--- WHAT YOU HAVE TO DO ---
Your answer should contain only the lines from the top of the data below down through the one with "axios - for http requests [12, 64, 64, 70]", transcribed exactly and without pictures; please include nothing more.

--- INPUT RECORDS ---
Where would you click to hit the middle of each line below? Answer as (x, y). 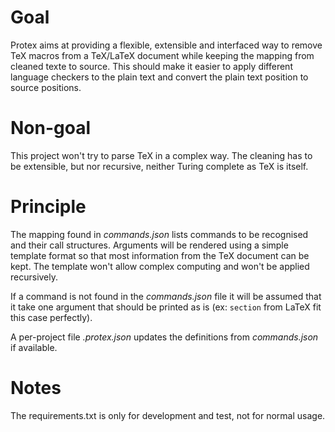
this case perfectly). (51, 317)
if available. (34, 347)
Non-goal (51, 128)
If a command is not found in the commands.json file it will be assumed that (166, 296)
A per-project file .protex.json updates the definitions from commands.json (164, 337)
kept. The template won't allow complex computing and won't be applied (160, 266)
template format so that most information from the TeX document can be (160, 255)
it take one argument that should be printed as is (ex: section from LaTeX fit (166, 307)
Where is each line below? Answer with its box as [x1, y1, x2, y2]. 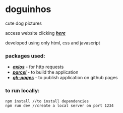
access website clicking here [5, 30, 66, 36]
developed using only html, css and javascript [5, 39, 100, 46]
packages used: [5, 52, 45, 59]
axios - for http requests [12, 64, 64, 70]
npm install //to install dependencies [5, 98, 89, 104]
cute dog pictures [5, 20, 42, 26]
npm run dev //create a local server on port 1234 [5, 103, 114, 108]
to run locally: [5, 87, 40, 94]
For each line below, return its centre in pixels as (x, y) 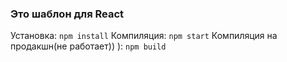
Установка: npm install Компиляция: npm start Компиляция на (144, 36)
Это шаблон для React (67, 14)
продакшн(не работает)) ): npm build (88, 46)
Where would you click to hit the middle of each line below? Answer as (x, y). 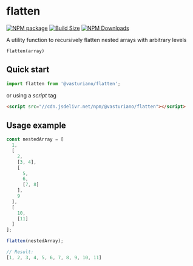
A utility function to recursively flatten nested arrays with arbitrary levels (96, 40)
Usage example (36, 125)
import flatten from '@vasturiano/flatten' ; (63, 83)
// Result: (20, 252)
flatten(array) (25, 51)
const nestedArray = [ (35, 139)
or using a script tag (31, 95)
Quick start (28, 70)
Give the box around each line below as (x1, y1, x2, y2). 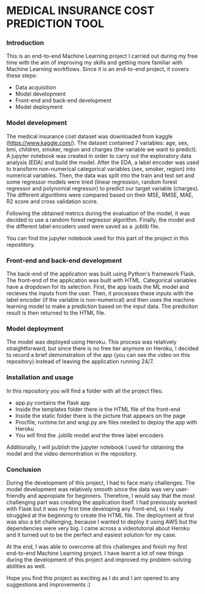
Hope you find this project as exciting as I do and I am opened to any (6, 574, 180, 582)
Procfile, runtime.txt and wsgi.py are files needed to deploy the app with (15, 418, 198, 426)
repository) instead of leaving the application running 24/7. (6, 358, 154, 365)
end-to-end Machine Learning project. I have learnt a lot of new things (6, 549, 184, 557)
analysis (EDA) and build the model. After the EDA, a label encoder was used (6, 159, 199, 166)
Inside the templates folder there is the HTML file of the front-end (15, 405, 181, 413)
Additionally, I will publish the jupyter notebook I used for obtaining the (6, 443, 184, 451)
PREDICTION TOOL (6, 17, 105, 31)

--- ANSWER SECTION ---
Where would you click to hit the middle of each line below? Answer as (x, y). 
this case perfectly). (51, 317)
if available. (34, 347)
Non-goal (51, 128)
If a command is not found in the commands.json file it will be assumed that (166, 296)
A per-project file .protex.json updates the definitions from commands.json (164, 337)
kept. The template won't allow complex computing and won't be applied (160, 266)
template format so that most information from the TeX document can be (160, 255)
it take one argument that should be printed as is (ex: section from LaTeX fit (166, 307)
Where is each line below? Answer with its box as [x1, y1, x2, y2]. 
access website clicking here [5, 30, 66, 36]
developed using only html, css and javascript [5, 39, 100, 46]
packages used: [5, 52, 45, 59]
axios - for http requests [12, 64, 64, 70]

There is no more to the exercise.